French Braid(40)



She herself was assigned a seat next to Robby. She could press her upper arm very lightly against his sweatshirt sleeve, unbeknownst to him. He was chuckling at a story Robby the Girl was telling. The children were grouped together at the foot of the table, and the three cousins had begun to chatter among themselves while Emily looked on silently. Robby the Girl was talking about her very fat music teacher. Why did children find obesity so funny?

Or most children, at least. Not Emily.

Lily’s father was shaking out his napkin, which had been folded into a sort of winglike shape. “What’s that she’s made? Roast beef?” he asked Lily in a low voice.

“Lamb,” she told him.

“Hmm.”

To Robin, even lamb was exotic.

Because Lily and Greta were on the same side of the table, Lily couldn’t study Greta further during the meal. She did have a good view of David, though, diagonally across from her. She saw how he kept sending glances in Greta’s direction, even while he was listening to Morris’s assessment of the current housing market. And she saw how his expression eased when Greta laughed at something Kevin said. Clearly he was anxious for her to feel comfortable here.

There wasn’t a chance, Lily realized, that Greta was only a friend.

On the other hand, neither were any announcements made that required a champagne toast. Most of the conversation amounted to a general catching up: Kevin reporting a proposal he’d made to develop a shopping center near Towson; Mercy announcing that Koffee Kafé had agreed to show four of her paintings. “Mom paints house portraits,” David told Greta, because much of the catching up was for Greta’s benefit, really. A “Here’s who we are” exhibit, so to speak. At regular intervals, though, some form of “And who are you?” would pop up. “Tell me, Greta,” Alice said, putting on an alert expression, “have you always been a school nurse?” and Greta responded in kind—equally alert, graciously forthcoming. “No, I worked in an emergency room until the time Emily was born.”

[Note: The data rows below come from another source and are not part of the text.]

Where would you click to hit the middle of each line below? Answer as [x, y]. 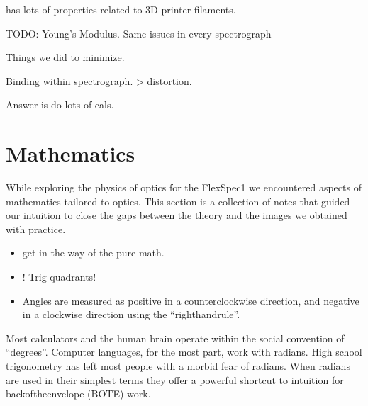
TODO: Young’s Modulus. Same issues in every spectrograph [139, 33]
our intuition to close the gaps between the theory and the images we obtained [177, 215]
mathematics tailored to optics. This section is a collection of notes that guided [178, 201]
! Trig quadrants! [59, 277]
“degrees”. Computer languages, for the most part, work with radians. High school [184, 352]
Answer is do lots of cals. [60, 105]
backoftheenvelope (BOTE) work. [78, 394]
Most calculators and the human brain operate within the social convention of [175, 338]
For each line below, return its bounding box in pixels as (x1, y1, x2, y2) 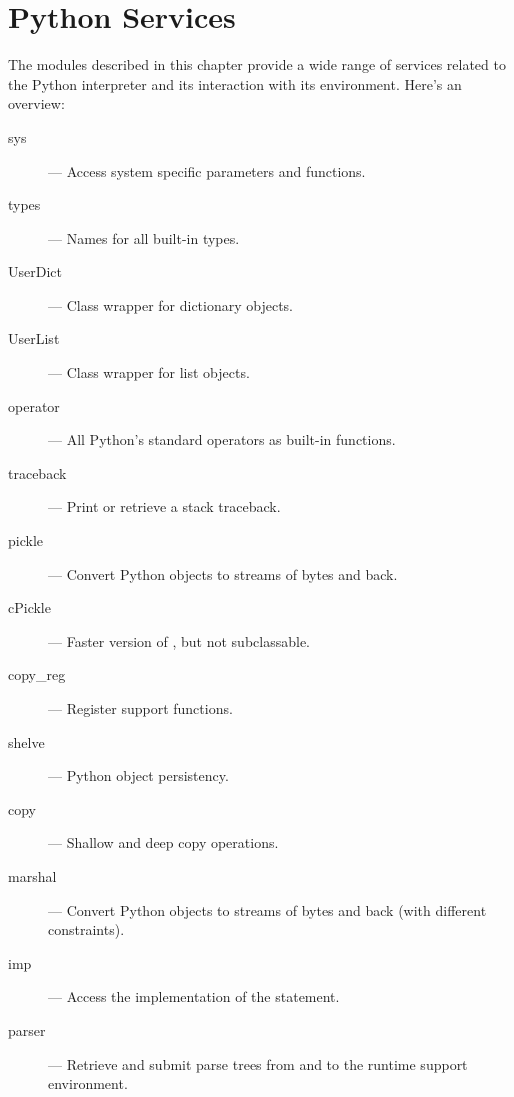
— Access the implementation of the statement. (48, 986, 340, 1007)
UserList (8, 328, 60, 349)
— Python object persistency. (48, 765, 229, 786)
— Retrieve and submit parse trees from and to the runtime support (48, 1053, 468, 1074)
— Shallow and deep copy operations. (48, 832, 279, 853)
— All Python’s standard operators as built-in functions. (48, 429, 396, 450)
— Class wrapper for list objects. (48, 362, 250, 383)
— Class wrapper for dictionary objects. (48, 294, 294, 315)

“Oh, yes, I imagine emergency-room hours would be difficult with a young child,” Alice said.

“Very difficult,” Greta said.

There was a pause. Then Alice said, “And is her father—?”

“We are divorced,” Greta said.

“Ah.”

Another pause.

“So!” Morris said loudly. “You still driving that VW, David?”

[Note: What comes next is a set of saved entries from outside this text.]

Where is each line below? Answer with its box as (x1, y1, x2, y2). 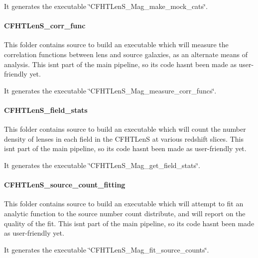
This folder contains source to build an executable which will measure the (4, 39, 229, 50)
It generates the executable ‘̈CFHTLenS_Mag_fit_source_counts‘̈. (4, 244, 209, 255)
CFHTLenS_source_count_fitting (4, 179, 126, 190)
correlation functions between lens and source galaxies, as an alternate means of (4, 49, 248, 59)
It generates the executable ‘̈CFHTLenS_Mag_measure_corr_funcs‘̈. (4, 85, 217, 95)
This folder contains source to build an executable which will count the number (4, 124, 246, 134)
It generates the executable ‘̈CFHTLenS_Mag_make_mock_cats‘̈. (4, 1, 208, 11)
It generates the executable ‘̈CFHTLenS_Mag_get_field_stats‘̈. (4, 160, 200, 170)
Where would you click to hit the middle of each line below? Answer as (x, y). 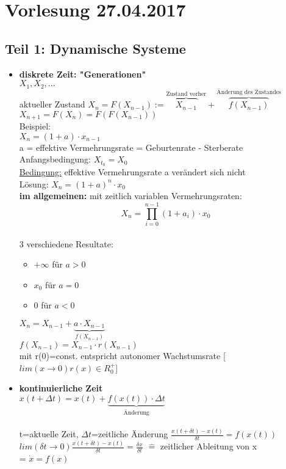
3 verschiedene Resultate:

“Absolutely,” David said. “Going to keep it running forever, if I can.”

“I have to say I envy you,” Morris told him. “If it weren’t for company policy I’d buy a Beetle myself, first thing tomorrow. I’m in real estate,” he added in an aside to Greta. “We have to have big cars for driving clients around.” And so they were back once again to “Here’s who we are.”

David, for his part, said that his drama students were putting on a play he’d written for Graduation Day. And Robin (in answer to a question from David) said no, he wasn’t thinking of retirement any time soon. “I barely work as it is,” he said, “now that I have Lily. Lily is my manager,” he told Greta.

“That must be very nice,” Greta said.

Lily felt that this meal was going to last forever.



* * *





Mercy’s ice cream was chocolate. A half-gallon carton of house-brand chocolate ice cream. It seemed she’d deliberately chosen the most humdrum dessert she could think of. In fact, she came right out and said so. “I know how you all hate fancy food,” she told them while Alice was dishing it out.

Alice gave one of her nonlaughs. “Ma-ha-hahm! We don’t hate it; we just have fairly…standard tastes, in this family.”

“Exactly,” Mercy said, and then, to Greta, “I once took a course in French confectionery, back before I was married.”

“Really!” Greta said politely.

“It turned out to be all for nothing, though.”

“Oh, surely not.”

Meanwhile, the children were digging happily into their ice cream—except for Emily, who had barely touched her meal and sat listening now to the other children’s banter, gazing first into one face and then another with a faint hint of a smile at the corners of her mouth. She made Lily’s Robby seem positively outgoing by comparison.

When Alice suggested they have their coffee in the living room, Lily rose and started clearing the dishes, but Alice said, “Oh, never mind those!” Greta, on the other hand, simply stood up and limped out without the slightest move toward clearing. This was noticed. Or Lily and Alice noticed, at least, and exchanged a brief glance, deadpan.

In the living room, Robin sank onto the couch and said, “Don’t know whether to sit down or lie down, after all that food,” but David and Greta remained standing. “We should probably hit the road,” David told Alice.

“What! Now?” she said. “You haven’t had coffee!”

“We’ve got a long drive ahead of us, and if we want to swing by Harborplace…”

The others had been seating themselves also—returning to the same spots they’d occupied earlier, as they tended to do—but now they stood up again, and there was a general air of uncertainty and some milling about. “Emily,” Greta said. “Time to go.” Emily, who had settled again beside the jigsaw puzzle, rose immediately and went to stand close to her mother. “Can you say thank you?” Greta asked her.